The transaction will help Forbes maximize its brand and enterprise values and use its proprietary technology stack and analytics to convert readers into long-term, engaged users of the platform, including through memberships and recurring subscriptions to premium content and highly targeted product offerings.
The combined company will announce new, independent members to its Board of Directors at a later date. Diversity and inclusion are core components of Forbes’ culture, and the Board of Directors will reflect these values.

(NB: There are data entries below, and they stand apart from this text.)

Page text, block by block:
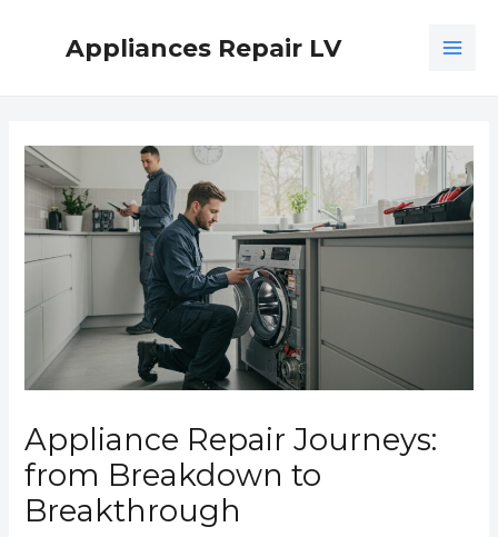
Appliances Repair LV
Appliance Repair Journeys:
from Breakdown to
Breakthrough
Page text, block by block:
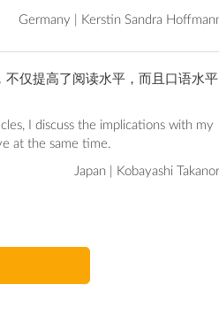
Germany | Kerstin Sandra
不仅提高了阅读水平，而且口语水平
I discuss the implications with my
at the same time.
Japan | Kobayashi
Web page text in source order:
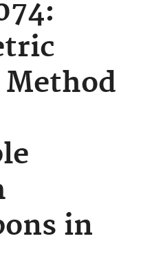
Method
in
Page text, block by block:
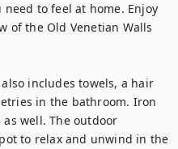
need to feel at home. Enjoy
of the Old Venetian Walls
includes towels, a hair
in the bathroom. Iron
well. The outdoor
to relax and unwind in the
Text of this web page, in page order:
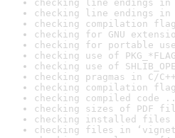
checking line endings in
checking line endings
checking compilation
checking for GNU
checking for portable use
checking use of
checking use of
checking pragmas in C/
checking compilation
checking compiled code
checking sizes of PDF
checking installed files
checking files in
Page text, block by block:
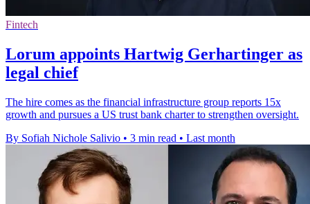
Fintech
Lorum appoints Hartwig Gerhartinger as
legal chief
The hire comes as the financial infrastructure group reports 15x
growth and pursues a US trust bank charter to strengthen oversight.
By Sofiah Nichole Salivio • 3 min read • Last month
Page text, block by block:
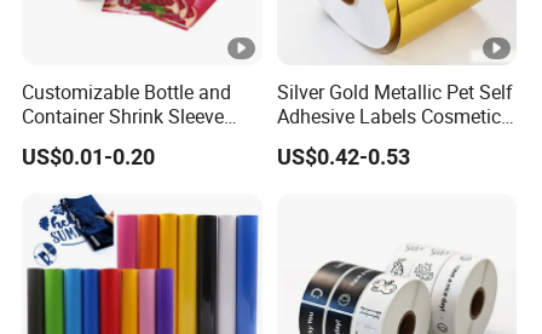
Please offer us detailed products & specification (length, width,
thickness), color, logo, application and other requirements
accurate quotation.
Customizable Bottle and
Container Shrink Sleeve
Labels with Rotogravure
Printing for Pet PVC Water
Beverage Beer Food Cans
Tins Glass Bottle PP Bottle
Products
US$0.01-0.20
Silver Gold Metallic Pet Self
Adhesive Labels Cosmetic
Bottle Foil Sticker
US$0.42-0.53
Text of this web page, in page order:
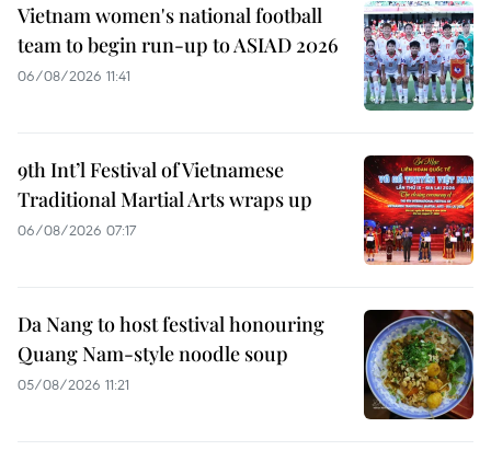
Vietnam women's national football
team to begin run-up to ASIAD 2026
06/08/2026 11:41
9th Int’l Festival of Vietnamese
Traditional Martial Arts wraps up
06/08/2026 07:17
Da Nang to host festival honouring
Quang Nam-style noodle soup
05/08/2026 11:21
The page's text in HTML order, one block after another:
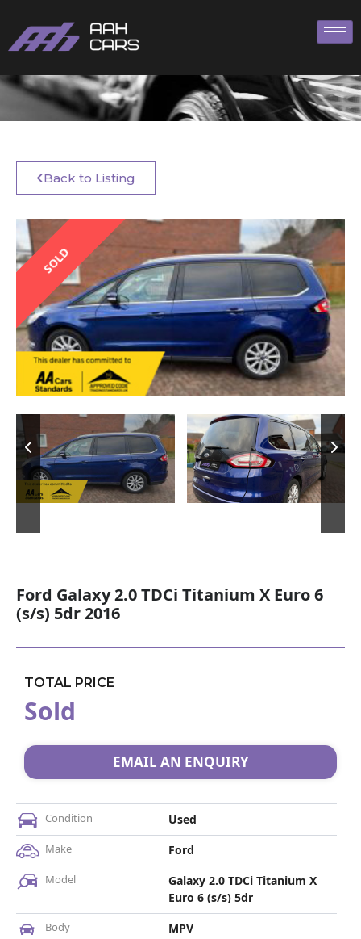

“Leveraging our iconic global brand, Forbes has been executing a data-led platform strategy and is fast becoming the gateway for businesses, entrepreneurs and consumers to join the conversations and participate in the trends that are shaping the world today,” said Mike Federle, CEO of Forbes. “With this transition into a publicly traded company, Forbes will have the capital to accelerate growth by executing its differentiated content and platform strategy and fully realize the potential of our iconic brand.”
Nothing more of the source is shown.